So much has happened to Marinovich since Pat O’Hara went down with a knee injury scant days before USC was to open against Illinois; since he fairly well stunk out the joint against the Fighting Illini and had his older, grizzled teammates beseeching the heavens for an alternative to this local kid with mouth to match press clippings.

Just six months after his 20th birthday, he had completed 197 passes for 2,400 yards and 16 touchdowns, had led the Trojans to an 8-2-1 record, a Pac-10 title and had led his team into the Rose Bowl. The doubters were now believers.

And after passing for 178 yards, rushing for 35 more and engineering the late 75-yard scoring drive that ended Bo Schembechler’s career with a boo, Marinovich had truly come of age. The colt had become a real Trojan horse.
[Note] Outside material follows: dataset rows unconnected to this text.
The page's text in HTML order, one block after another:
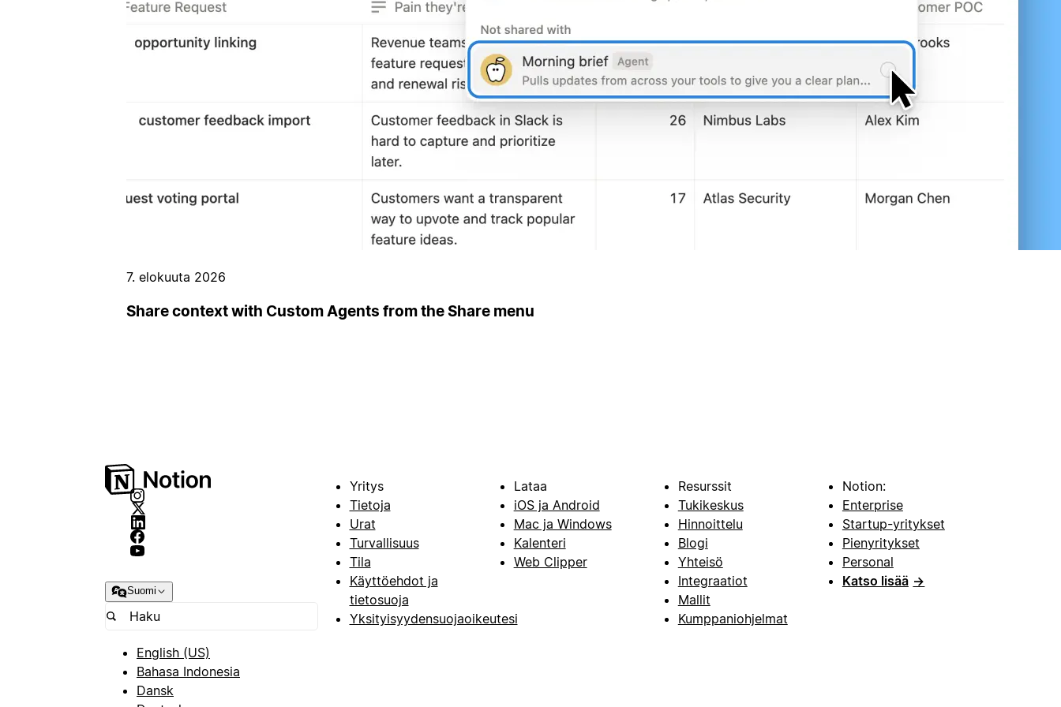
7. elokuuta 2026
Share context with Custom Agents from the Share menu
Suomi
English (US)
Bahasa Indonesia
Dansk
Yritys
Tietoja
Urat
Turvallisuus
Tila
Käyttöehdot ja
tietosuoja
Yksityisyydensuojaoikeutesi
Lataa
iOS ja Android
Mac ja Windows
Kalenteri
Web Clipper
Resurssit
Tukikeskus
Hinnoittelu
Blogi
Yhteisö
Integraatiot
Mallit
Kumppaniohjelmat
Notion:
Enterprise
Startup-yritykset
Pienyritykset
Personal
Katso lisää →
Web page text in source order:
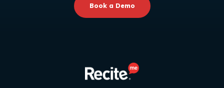
Book a Demo
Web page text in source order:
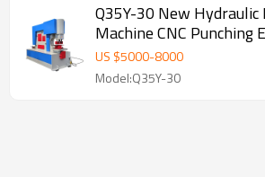
Q35Y-30 New
Machine CNC Punching
Powerful Hydraulic
US $5000-8000
Model:Q35Y-30
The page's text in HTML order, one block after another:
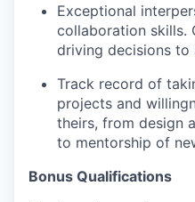
Exceptional
collaboration skills.
driving decisions to
Track record of
projects and
theirs, from design
to mentorship of
Bonus Qualifications
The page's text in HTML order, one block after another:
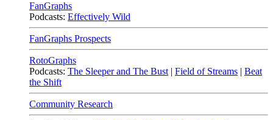
FanGraphs
Podcasts: Effectively Wild
FanGraphs Prospects
RotoGraphs
Podcasts: The Sleeper and The Bust | Field of Streams | Beat
the Shift
Community Research

“I couldn’t ask for anything more from him,” said Jackson, who caught five passes for 56 yards, ended the season with 62 and established a Pac-10 record with a reception in his 37th consecutive game Monday. “As a receiver, your MVP has to be the quarterback. When he took over at the beginning of the year, we were all worried. But he worked with me, we kept at it, and I can say now that Todd has had more to do than anybody with my career blossoming like it has.”

Perhaps the game’s key connection was Marinovich to Jackson with just over two minutes left. It was third down and five at Michigan’s 44, and this drive was going to be it for the Trojans. Do or be tied. Marinovich went back, found Jackson in the middle of the field, and USC was suddenly looking very rosy at the Wolverine 24. Four plays later, it was 17-10.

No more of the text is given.